_Prompt_. Retype, exactly as they appear below, the lines between the line holding "Best Practices for" and the line holding "Do I need a", both ends included.

_Information_.
—————

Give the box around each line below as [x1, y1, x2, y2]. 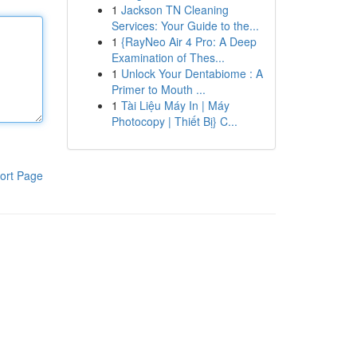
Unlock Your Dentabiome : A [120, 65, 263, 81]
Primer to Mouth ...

—————

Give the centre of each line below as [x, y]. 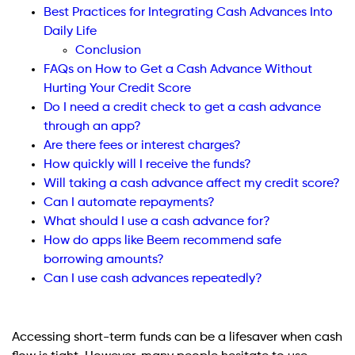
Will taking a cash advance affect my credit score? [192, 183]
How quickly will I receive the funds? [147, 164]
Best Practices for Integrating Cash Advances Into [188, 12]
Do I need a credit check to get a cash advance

—————

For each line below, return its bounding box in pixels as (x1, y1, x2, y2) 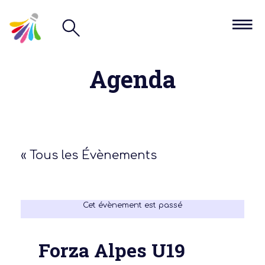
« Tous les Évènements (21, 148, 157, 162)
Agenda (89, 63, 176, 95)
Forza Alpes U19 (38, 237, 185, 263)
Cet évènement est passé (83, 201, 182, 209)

—————

_Problem solution_.
Best Practices for Integrating Cash Advances Into [188, 12]
Do I need a credit check to get a cash advance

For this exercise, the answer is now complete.